Dr. Brian Cunningham received a Ph.D. in Electrical and Computer Engineering from the University of Illinois at Urbana-Champaign in 1990.
Dr. Cunningham is interested in optical biosensors, photonic crystals, nanofabrication, finite difference time domain analysis, and sensor design and instrumentation.
His research group is focused on the application of sub-wavelength optical phenomena and fabrication methods to the development of novel devices and instrumentation for the life sciences. The group is highly interdisciplinary, with expertise in the areas of microfabrication, nanotechnology, computer simulation, instrumentation, molecular biology, and cell biology. In particular, they are working on biosensors based upon photonic crystal concepts that can either be built from low-cost flexible plastic materials, or integrated with semiconductor-based active devices, such as light sources and photodetectors, for high performance integrated detection systems.

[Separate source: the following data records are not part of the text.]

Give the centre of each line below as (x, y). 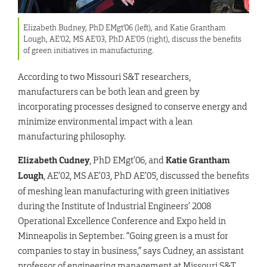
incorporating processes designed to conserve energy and (133, 107)
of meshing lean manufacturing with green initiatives (124, 191)
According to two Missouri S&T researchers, (104, 77)
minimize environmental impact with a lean (105, 122)
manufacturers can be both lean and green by (109, 92)
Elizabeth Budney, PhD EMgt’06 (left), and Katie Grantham (125, 27)
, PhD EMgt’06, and (128, 160)
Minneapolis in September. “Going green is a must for (123, 236)
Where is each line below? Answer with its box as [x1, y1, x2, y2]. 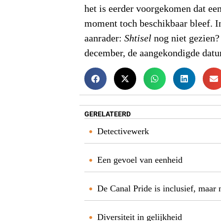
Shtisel [124, 33, 154, 44]
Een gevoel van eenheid [97, 155, 183, 165]
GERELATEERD [84, 110, 131, 118]
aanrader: [84, 33, 125, 44]
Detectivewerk [97, 126, 149, 137]

Using a combination of micrometer-scale and nanometer-scale fabrication tools, the group is devising novel methods and materials for producing electro-optic devices with nanometer-scale features that can be scaled for low-cost manufacturing. Many of their techniques are geared for compatibility with flexible plastic materials, leading to applications such as low cost disposable sensors, wearable sensors, flexible electronics, and flexible displays. Because their structures manipulate light at a scale that is smaller than an optical wavelength, they rely on computer simulation tools such as Rigorous Coupled Wave Analysis (RCWA) and Finite Difference Time Doman (FDTD) to model, design, and understand optical phenomena within photonic crystals and related devices.
In addition to fabricating devices, the group is also focused on the design, prototyping, and testing of biosensor instrumentation for high sensitivity, portability, and resolution. Advanced instruments enable high resolution imaging of biochemical and cellular interactions with the ability to monitor images of biochemical interactions as a function of time. Using the sensors and instrumentation, they are exploring new applications for optical biosensor technology including protein microarrays, biosensor/mass spectrometry systems, and microfluidics-based assays using nanoliter quantities of reagents. The methods and systems developed in the laboratory are applied in the fields of life science research, drug discovery, diagnostic testing, and environmental monitoring.